Le même jour, la nouvelle d’une invasion terrestre à Rafah s’est répandue. Nous avons encore une fois reçu l’ordre d’évacuer. Ma famille et moi avons encore une fois été déplacés à Deir el-Balah, dans le centre de la bande de Gaza, nos cœurs alourdis par le chagrin et le deuil. Dans ces moments-là, tout ce que j’espérais, c’est que personne n’ait jamais à vivre ce que nous vivions et que ce déplacement soit mon dernier.
Arrivés dans le centre de la bande de Gaza, nous avons tenté de nous soutenir autant que possible. Un collègue m’a dit que j’étais forte d’avoir enduré tout cela. Je lui ai répondu que je ne pourrais pas supporter davantage. Il était persuadé que je m’en sortirais, que nous rentrerions tous chez nous bientôt. Je me suis raccrochée à cet espoir. C’est ce qui nous nourrit et nous fait avancer.
Nous avons enterré notre chagrin pour reprendre le travail. Nous avons ouvert trois cliniques dans le centre de la bande de Gaza et une à Khan Younès. Des cliniques de Médecins du monde devant lesquelles des milliers de personnes déplacées campaient dans des tentes à perte de vue. D’où sortaient toutes ces tentes ? Il n’y avait pas de vie à l’intérieur. Nos vies ont été réduites à chercher un abri, de l’eau, de la nourriture et des lieux où enterrer les martyrs.
Nous avons équipé les cliniques tant bien que mal avec les ressources que nous pouvions trouver et réparti le personnel. Un docteur ici, un infirmier là, un pharmacien pour distribuer les médicaments et un psychologue pour fournir un soutien. Les gens souffraient face aux conditions extrêmement rudes, les maladies infectieuses comme les hépatites et les maladies dermatologiques qui se propageaient. Et il y avait bien sûr les difficultés liées à la santé mentale : deuil, perte, peur. Les gens exprimaient leurs traumatismes de différentes façons.
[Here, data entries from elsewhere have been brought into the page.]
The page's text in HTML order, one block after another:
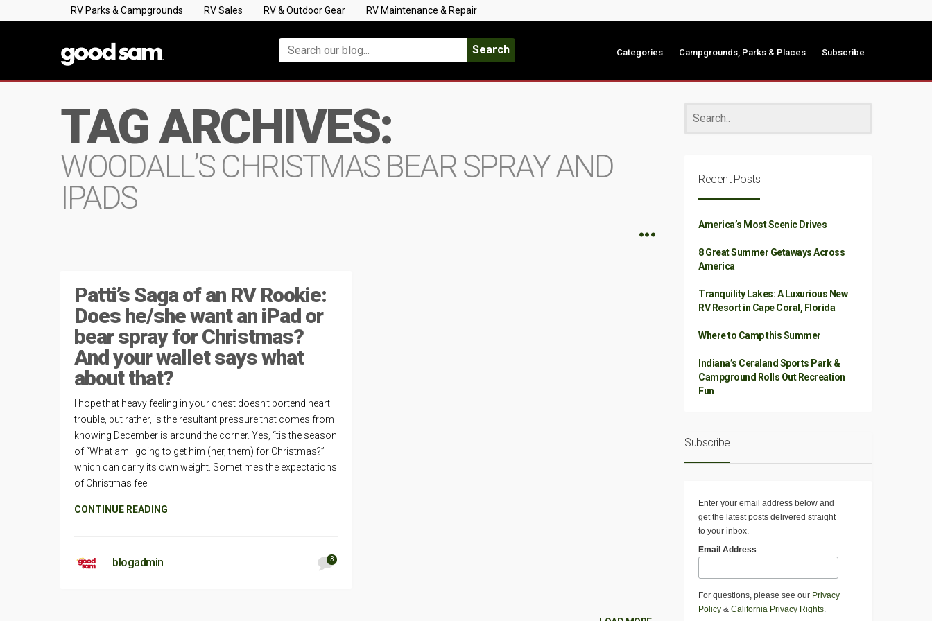
RV Parks & Campgrounds RV Sales RV & Outdoor Gear RV Maintenance & Repair
Search Categories Campgrounds, Parks & Places Subscribe
TAG ARCHIVES:
WOODALL’S CHRISTMAS BEAR SPRAY AND
IPADS
Patti’s Saga of an RV Rookie:
Does he/she want an iPad or
bear spray for Christmas?
And your wallet says what
about that?
I hope that heavy feeling in your chest doesn’t portend heart
trouble, but rather, is the resultant pressure that comes from
knowing December is around the corner. Yes, “tis the season
of “What am I going to get him (her, them) for Christmas?”
which can carry its own weight. Sometimes the expectations
of Christmas feel
CONTINUE READING
blogadmin 3
Recent Posts
America’s Most Scenic Drives
8 Great Summer Getaways Across
America
Tranquility Lakes: A Luxurious New
RV Resort in Cape Coral, Florida
Where to Camp this Summer
Indiana’s Ceraland Sports Park &
Campground Rolls Out Recreation
Fun
Subscribe
Enter your email address below and
get the latest posts delivered straight
to your inbox.
Email Address
For questions, please see our Privacy
Policy & California Privacy Rights.

Le poids de ces expériences prend différentes formes. La dépression est courante ; tristesse permanente, désespoir, perte d’intérêt pour le quotidien. De nombreuses personnes souffrent d’un trouble de stress post-traumatique (TSPT) et témoignent de flash-back, de cauchemars et d’une détresse intense déclenchée par des traumatismes du passé. Le sommeil est difficile à trouver, les cauchemars hantent le peu de repos qu’ils parviennent à trouver. Certaines personnes deviennent insensibles, elles se détachent de leurs émotions juste pour survivre au chaos incessant.
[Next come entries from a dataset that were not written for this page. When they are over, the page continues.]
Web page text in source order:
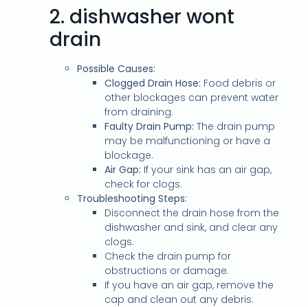
2. dishwasher wont
drain
Possible Causes:
Clogged Drain Hose: Food debris or
other blockages can prevent water
from draining.
Faulty Drain Pump: The drain pump
may be malfunctioning or have a
blockage.
Air Gap: If your sink has an air gap,
check for clogs.
Troubleshooting Steps:
Disconnect the drain hose from the
dishwasher and sink, and clear any
clogs.
Check the drain pump for
obstructions or damage.
If you have an air gap, remove the
cap and clean out any debris.

« Notre but est d’atténuer le poids du fardeau »
Dans notre culture, la stigmatisation autour des questions de santé mentale empêche souvent les gens de chercher de l’aide, ce qui exacerbe les difficultés. Par ailleurs, la grave pénurie de professionnels formés à la santé mentale fait qu’il est presque impossible de répondre aux besoins écrasants. C’est pour cela que nous avons fait de l’intégration des services de santé mentale dans nos interventions une priorité. Nous fournissons des services de premiers secours en santé mentale, de psychoéducation, de la gestion du stress et des consultations pour soulager l’impact psychologique de la guerre. Notre but est d’atténuer le poids du fardeau, d’aider notre communauté à évoluer au cœur de cette période sombre.
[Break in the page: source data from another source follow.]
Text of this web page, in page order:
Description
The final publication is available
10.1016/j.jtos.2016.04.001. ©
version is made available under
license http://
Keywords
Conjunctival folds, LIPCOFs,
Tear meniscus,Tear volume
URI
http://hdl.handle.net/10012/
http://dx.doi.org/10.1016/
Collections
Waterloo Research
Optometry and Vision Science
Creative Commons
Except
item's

Nous avons vécu de nombreux moments douloureux et chargés d’émotions. Je n’oublierai jamais le moment où un garçon de huit ans m’a demandé à la clinique : «Est-ce qu’une personne meure sur le coup quand il y a un bombardement ou est-ce qu’elle a mal d’abord ?» Sa question innocente m’a profondément marquée et j’aurais aimé pouvoir lui donner une réponse. En vérité, je me suis posé exactement la même question à chaque fois que j’ai perdu un proche.
Malgré toutes ces épreuves, la gratitude que l’on nous témoigne est notre moteur. Un patient m’a dit : «Merci d’être là. Merci de m’écouter. Vous m’avez donné l’espoir qu’il y a encore de la bonté dans ce monde.» Le sourire d’un enfant, l’arrivée d’un nouveau-né, le soulagement d’une mère pour la santé de son enfant, un père qui arrive enfin à trouver des médicaments pour son fils après avoir longtemps cherché : ce sont ces moments qui nous font tenir.
Et ce qui me fait avancer, c’est l’espoir qui se rappelle toujours à moi : l’espoir de rentrer chez moi. Je ferme les yeux et je l’imagine. Je me languis de ma ville, de ma rue, de ses parfums. Manquons-nous autant à nos rues et nos maisons qu’elles nous manquent ? Sans nous, elles dépérissent. Sans nous, elles n’ont plus d’âme.